Front view of the 'shed' the front is protected by a roof overhang











Rear view - the double 'bendy' straw stovepipe is fitted into position. A rain deflector is also double - cut a piece in half, glue together, add some scrap with a rounded top to glue it to, and add the brace, with a small piece of styrene on the roof and some .010 wrapped round the pipe where the brace joins it (well is glued into a hole first!. Note the 'metal' (supposed - its .010 styrene sheet) protection sheet on the wooden(well Sintra board) wall.


----------



## joe rusz (Jan 3, 2008)

Umm, how to put this? I know you call this structure a "shed," but with those double doors, plus the fact that this building sits outside, behind the primary structure, it sure seems a lot like what some of us call a "privy." Or has the subtlety of Bristish humour once again eluded me? Pretty spiffy, though.


----------



## Ironton (Jan 2, 2008)

Actually I think on the RGS one side of this shed was used to store coal for the station. The other side was also for storage but I forget what it stored. I think it was located at Rico, but there were similar ones elsewhere on the line.


----------



## Dave Meashey (Jan 2, 2008)

It looks very similar to the storage shed that was situated at the back of the property where my maternal grandparents rented half of a duplex. That shed was slightly larger, but it had no windows or electric lighting. One had to prop the door open to get light into the interior, which was just a bare room. My guess is that the structures were all built before 1910. 

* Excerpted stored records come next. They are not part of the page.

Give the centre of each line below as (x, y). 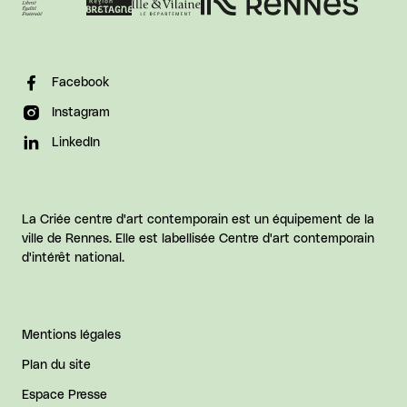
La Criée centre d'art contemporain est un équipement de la (198, 219)
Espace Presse (65, 395)
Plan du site (56, 365)
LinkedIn (76, 142)
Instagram (81, 112)
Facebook (80, 82)
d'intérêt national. (73, 258)
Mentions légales (71, 335)
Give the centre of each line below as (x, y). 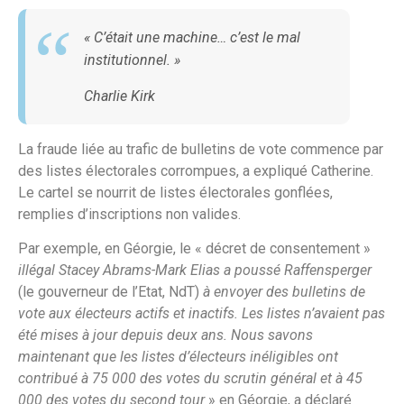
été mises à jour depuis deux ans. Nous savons (165, 335)
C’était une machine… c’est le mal (197, 38)
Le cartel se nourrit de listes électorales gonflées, (175, 193)
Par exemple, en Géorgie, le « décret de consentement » (194, 249)
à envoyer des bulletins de (282, 292)
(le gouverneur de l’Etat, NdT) (109, 292)
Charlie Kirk (119, 96)
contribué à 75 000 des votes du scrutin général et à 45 (190, 379)
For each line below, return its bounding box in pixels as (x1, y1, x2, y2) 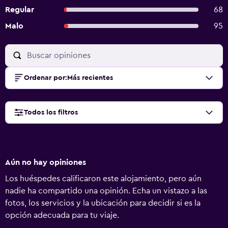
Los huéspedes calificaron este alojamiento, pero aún (5, 175, 202, 183)
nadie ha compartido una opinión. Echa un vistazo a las (5, 187, 207, 195)
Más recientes (67, 74, 113, 81)
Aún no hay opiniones (5, 158, 86, 166)
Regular (5, 6, 34, 14)
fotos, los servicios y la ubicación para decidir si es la (5, 199, 201, 207)
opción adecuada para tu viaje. (5, 211, 119, 219)
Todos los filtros (24, 109, 78, 116)

When I was a kid younger than ten, there were still iron and wood hitching posts to be seen around my home town, Palmyra, PA. The iron posts had a cast iron horse head at the top with a ring in its mouth to tie the reins to. The wooden posts resembled the end post on a bannister. 

This property also had a very large garage, that had probably started its life as a carriage house. A carpenter's shop with it's own interior "privy" (no plumbing) was situated on the garden side of the garage, while the garage doors opened into the alley. Ironically, my grandparents always referred to this garage as "the barn." 

Very nice modelling, Peter. It brought back memories for me. 

Best, 
David Meashey


----------



## peter bunce (Dec 29, 2007)

Hi All,

Joe, good thought it may well be a privy, though because of the windows, and that it or the original (combined by me) drawings were from Ridgewya RGS depot etc are I think not; however I am thinking about a privy that would be cirrect for the time anyway! 

Dave - Thanks for your input that is very helpful.

Rich, That is more information than is in the book (RGS story Vol 1) I had my thoughts on its contents - it had to be reduced in length (to fit its base) but I think the 'general idea' is there - thanks for you input.


All much appreciated by a modeler 5000+ miles away from the area!.


----------